The shop was sited in part of what used to be Brown, Muff & Co's department store - known as 'the Harrods of the North' because it was one of the classiest stores in the region in its hey-dey. The roots of Brown, Muff can be traced back to 1814, when a room shop was set up in Market Street by Elizabeth Brown. In 1834 it was taken over by her son, Henry, who married Betsy Muff, an Ilkley girl. The department store was founded in the 1840s (I'm sure Sir Titus Salt's wife, Caroline, must have shopped there) and thrived for many years, eventually being taken over by Rackhams in 1978. It closed some years ago, a victim of the move to shopping malls rather than department stores and also to Bradford's decline as a centre for 'middle-class' shoppers (who now favour Leeds).
I have my own fond memories of Brown, Muff's. When I first came to Bradford as a student in the early 1970s, the store was still the place to shop - full of beautiful clothes and other goods, with gleaming wood and brass shop fittings and an air of solid good taste. I vividly recall one bright sunny day when a friend and I, in the middle of preparing for our exams, decided we needed a treat. We went to Brown Muff's delicatessen, situated right on the top floor of the store, and bought olives and cooked meats and all sorts of other yummy luxuries, plus a bottle of sparkling wine, then went back to my bed-sit. We sat on the bed in the sunshine, surrounded by revision notes, and scoffed the lot! Revision went a lot better after that!
Wood certainly does give a place that feeling of "solid good taste"... it's becoming rarer these days with all things the colder glass, aluminum and plastic... What a nice vintage shot.
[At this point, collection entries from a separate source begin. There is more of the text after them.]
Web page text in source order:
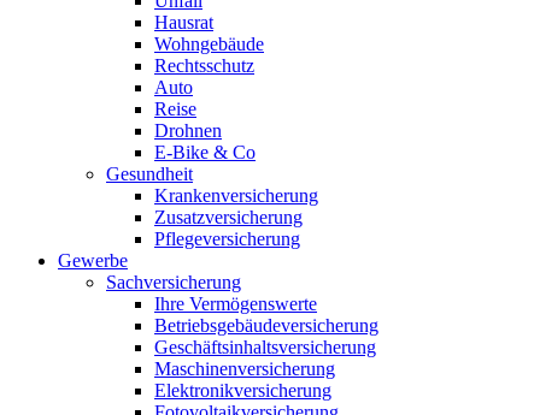
Hausrat
Wohngebäude
Rechtsschutz
Auto
Reise
Drohnen
E-Bike & Co
Gesundheit
Krankenversicherung
Zusatzversicherung
Pflegeversicherung
Gewerbe
Sachversicherung
Ihre Vermögenswerte
Betriebsgebäudeversicherung
Geschäftsinhaltsversicherung
Maschinenversicherung
Elektronikversicherung
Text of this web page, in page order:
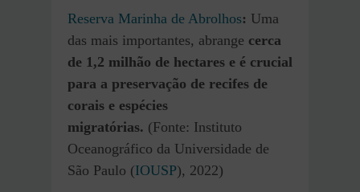
Reserva Marinha de Abrolhos: Uma
das mais importantes, abrange cerca
de 1,2 milhão de hectares e é crucial
para a preservação de recifes de
corais e espécies
migratórias. (Fonte: Instituto
Oceanográfico da Universidade de
São Paulo (IOUSP), 2022)
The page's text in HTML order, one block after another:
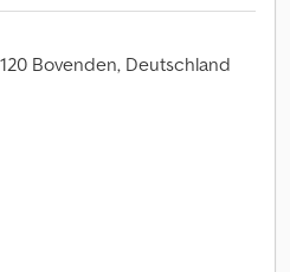
Bovenden, Deutschland
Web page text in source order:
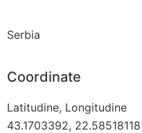
Serbia
Coordinate
Latitudine, Longitudine
43.1703392, 22.58518118

ReplyDeleteWhat a great way to teach history and to jog the memories of those old enough to remember when those shops operated.
ReplyDeleteI never revised like that but then I wasn't living near Harrods anymore!!
ReplyDeleteI love this and I sometimes wish I had TV and the Beeb. As it is, all we get here is a specific BBC channel.
There was a similar department store in Derby when I was a child. Ranby's was the quality place to shop. Eventaully, it was taken over by Debenhams who have now moved out of the beautiful old building into the Westfield Centre.
ReplyDeleteThat must be great to step back in time, a nice project of the BBC.
ReplyDeleteWhat an interesting post. «Louis» is fascinated by how some stores can be THE place to shop for a time - and then find themselves grasping for business. One such in San Francisco was the City of Paris department store. Having once been a favorite of the local moneyed class, it faded and failed. The building sat vacant for many years. Then Neiman-Marcus built on the City of Paris site. Neiman-Marcus preserved the rotunda of the old City of Paris.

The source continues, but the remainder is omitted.